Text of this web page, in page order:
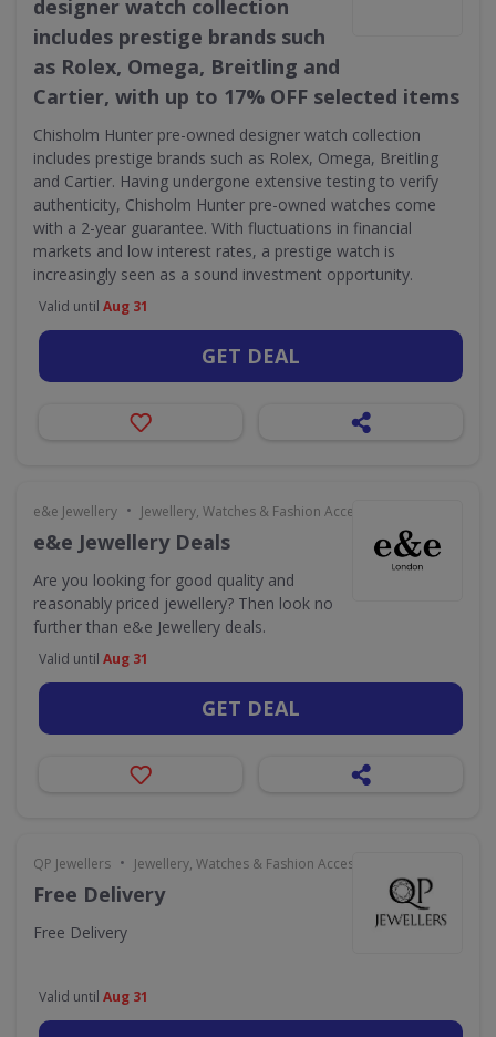
designer watch collection
includes prestige brands such
as Rolex, Omega, Breitling and
Cartier, with up to 17% OFF selected items
Chisholm Hunter pre-owned designer watch collection
includes prestige brands such as Rolex, Omega, Breitling
and Cartier. Having undergone extensive testing to verify
authenticity, Chisholm Hunter pre-owned watches come
with a 2-year guarantee. With fluctuations in financial
markets and low interest rates, a prestige watch is
increasingly seen as a sound investment opportunity.
Valid until Aug 31
GET DEAL
e&e Jewellery • Jewellery, Watches & Fashion Accessories
e&e Jewellery Deals
Are you looking for good quality and
reasonably priced jewellery? Then look no
further than e&e Jewellery deals.
Valid until Aug 31
GET DEAL
QP Jewellers • Jewellery, Watches & Fashion Accessories
Free Delivery
Free Delivery
Valid until Aug 31
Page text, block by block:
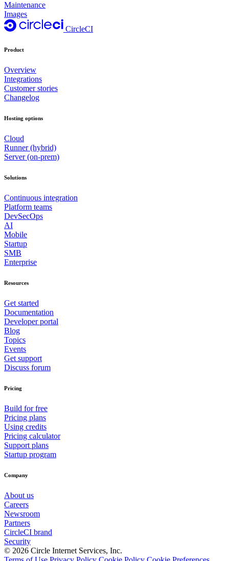
Maintenance
Images
CircleCI
Product
Overview
Integrations
Customer stories
Changelog
Hosting options
Cloud
Runner (hybrid)
Server (on-prem)
Solutions
Continuous integration
Platform teams
DevSecOps
AI
Mobile
Startup
SMB
Enterprise
Resources
Get started
Documentation
Developer portal
Blog
Topics
Events
Get support
Discuss forum
Pricing
Build for free
Pricing plans
Using credits
Pricing calculator
Support plans
Startup program
Company
About us
Careers
Newsroom
Partners
CircleCI brand
Security
© 2026 Circle Internet Services, Inc.
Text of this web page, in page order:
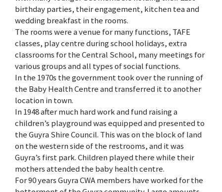
birthday parties, their engagement, kitchen tea and
wedding breakfast in the rooms.
The rooms were a venue for many functions, TAFE
classes, play centre during school holidays, extra
classrooms for the Central School, many meetings for
various groups and all types of social functions.
In the 1970s the government took over the running of
the Baby Health Centre and transferred it to another
location in town.
In 1948 after much hard work and fund raising a
children’s playground was equipped and presented to
the Guyra Shire Council. This was on the block of land
on the western side of the restrooms, and it was
Guyra’s first park. Children played there while their
mothers attended the baby health centre.
For 90 years Guyra CWA members have worked for the

--------------------

Task description
Find the word "Rolex" in the records and pull out each line that has it.

Solution below
as Rolex, Omega, Breitling and
includes prestige brands such as Rolex, Omega, Breitling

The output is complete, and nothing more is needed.